Demand for the two-tranche Eurobond deal last month topped $20 billion, but Rosneft decided to limit the size, leaving investors clamouring for more, three financial sources familiar with the matter told Reuters. "They can do a very large transaction in public markets," said one source acquainted with Rosneft's financing plans, adding that a multi-tranche deal of up to $10 billion could be launched before the deal's expected closing in early 2013.
Rosneft declined to comment. Rosneft is paying relatively low interest on its most recent Eurobonds - 3.1 percent on $1 billion in notes due in March 2017 and 4.2 percent for $2 billion in bonds maturing in March 2022. It is also talking to oil majors and traders including Shell , Total and Glencore to raise up to $10 billion, secured against future oil exports, sources have told Reuters.
The takeover would create the world's top listed oil firm by output, pumping the equivalent of 4.6 million barrels per day, twinning TNK-BP's cash-generating prowess with Rosneft's deep reserves of oil, which are sufficient to last a quarter of a century.
In Russia's largest-ever acquisition, Rosneft will buy out British oil major BP's half stake in TNK-BP for $17.1 billion in cash and 12.8 percent of its own shares. CEO Igor Sechin this week signed a binding deal to buy the other half of TNK-BP for $28 billion in cash from a quartet of Soviet-born oligarchs represented via the AAR consortium. Full payment is to be made on closing.
The outright takeover will secure a windfall of TNK-BP dividends that have gone unpaid this year, while the target's low debt level would give the merged business a better credit standing than Rosneft's alone. Even now, Rosneft's borrowing costs are already well covered by cash flows, with a net debt to core profit ratio of 0.91 on an annualised basis.
In its recent Eurobond prospectus, Rosneft said it would be able to draw on over $15 billion in existing cash resources at Rosneft and TNK-BP, covering a third of the $45.1 billion cash component of the takeover. Rosneft also said it had received a commitment from a syndicate of international banks to lend it approximately $30 billion, including up to $7.5 billion in long-term financing.
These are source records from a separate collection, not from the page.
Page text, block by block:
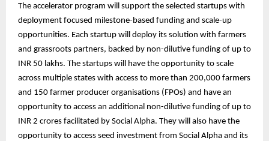
The accelerator program will support the selected startups with
deployment focused milestone-based funding and scale-up
opportunities. Each startup will deploy its solution with farmers
and grassroots partners, backed by non-dilutive funding of up to
INR 50 lakhs. The startups will have the opportunity to scale
across multiple states with access to more than 200,000 farmers
and 150 farmer producer organisations (FPOs) and have an
opportunity to access an additional non-dilutive funding of up to
INR 2 crores facilitated by Social Alpha. They will also have the
opportunity to access seed investment from Social Alpha and its
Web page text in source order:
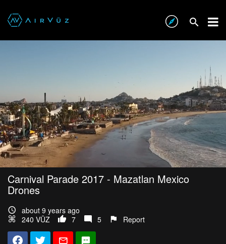
Carnival Parade 2017 - Mazatlan Mexico
Drones
about 9 years ago
240 VŪZ
7 5 Report
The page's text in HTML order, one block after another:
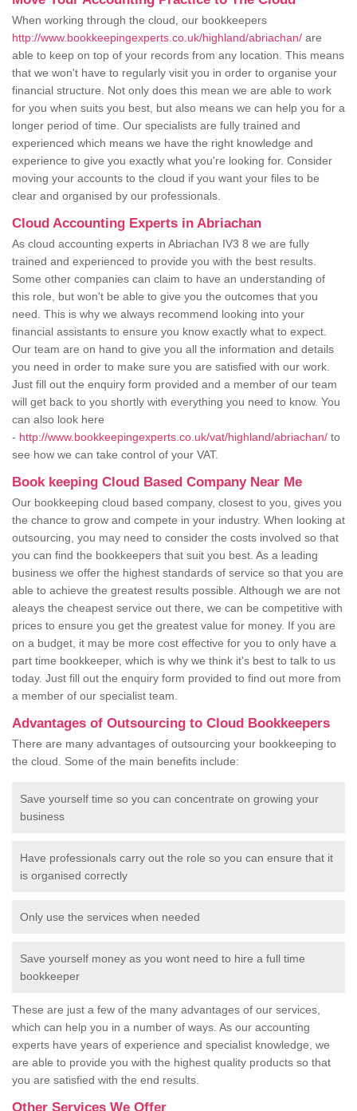
When working through the cloud, our bookkeepers
http://www.bookkeepingexperts.co.uk/highland/abriachan/ are
able to keep on top of your records from any location. This means
that we won't have to regularly visit you in order to organise your
financial structure. Not only does this mean we are able to work
for you when suits you best, but also means we can help you for a
longer period of time. Our specialists are fully trained and
experienced which means we have the right knowledge and
experience to give you exactly what you're looking for. Consider
moving your accounts to the cloud if you want your files to be
clear and organised by our professionals.
Cloud Accounting Experts in Abriachan
As cloud accounting experts in Abriachan IV3 8 we are fully
trained and experienced to provide you with the best results.
Some other companies can claim to have an understanding of
this role, but won't be able to give you the outcomes that you
need. This is why we always recommend looking into your
financial assistants to ensure you know exactly what to expect.
Our team are on hand to give you all the information and details
you need in order to make sure you are satisfied with our work.
Just fill out the enquiry form provided and a member of our team
will get back to you shortly with everything you need to know. You
can also look here
- http://www.bookkeepingexperts.co.uk/vat/highland/abriachan/ to
see how we can take control of your VAT.
Book keeping Cloud Based Company Near Me
Our bookkeeping cloud based company, closest to you, gives you
the chance to grow and compete in your industry. When looking at
outsourcing, you may need to consider the costs involved so that
you can find the bookkeepers that suit you best. As a leading
business we offer the highest standards of service so that you are
able to achieve the greatest results possible. Although we are not
aleays the cheapest service out there, we can be competitive with
prices to ensure you get the greatest value for money. If you are
on a budget, it may be more cost effective for you to only have a
part time bookkeeper, which is why we think it's best to talk to us
today. Just fill out the enquiry form provided to find out more from
a member of our specialist team.
Advantages of Outsourcing to Cloud Bookkeepers
There are many advantages of outsourcing your bookkeeping to
the cloud. Some of the main benefits include:
Save yourself time so you can concentrate on growing your
business
Have professionals carry out the role so you can ensure that it
is organised correctly
Only use the services when needed
Save yourself money as you wont need to hire a full time
bookkeeper
These are just a few of the many advantages of our services,
which can help you in a number of ways. As our accounting
experts have years of experience and specialist knowledge, we
are able to provide you with the highest quality products so that
you are satisfied with the end results.
Other Services We Offer
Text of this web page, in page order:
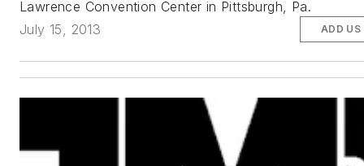
Lawrence Convention Center in Pittsburgh, Pa.
July 15, 2013
ADD US

In addition to the Eurobond programme of up to $10 billion, Rosneft still has the capacity to borrow $2.4 billion from a $3 billion rouble bond issuance programme, the prospectus added. So-called offtake finance is also mentioned: Rosneft has raised significant funds in the past in this way, including a $15 billion loan from China in 2009 as part of a major deal to pump oil via a new Siberian export pipeline.
Sechin, for his part, has highlighted possible non-core asset sales to help fund the TNK-BP, including Rosneft's minority stake in the Caspian Pipeline Consortium, which ships oil from Kazakhstan to the Black Sea. Bankers say Rosneft could end up raising more cash than necessary to close the TNK-BP deal, which would help it cover the cost of launching new fields in the Arctic and a $25 billion programme to upgrade its oil refineries.
The final size of the syndicated loan could exceed the $30 billion named in the prospectus, with $35-$40 billion potentially on the table from Western banks, and Russian banks also likely to chip in. "The company did a road show, and it received commitments from bankers that exceed its financing needs," said a second source familiar with Rosneft's discussions with bankers. "Bankers are queuing up, there is so much commitment and willingness to participate. I've never seen anything like it. They are fully covered from the western banking community."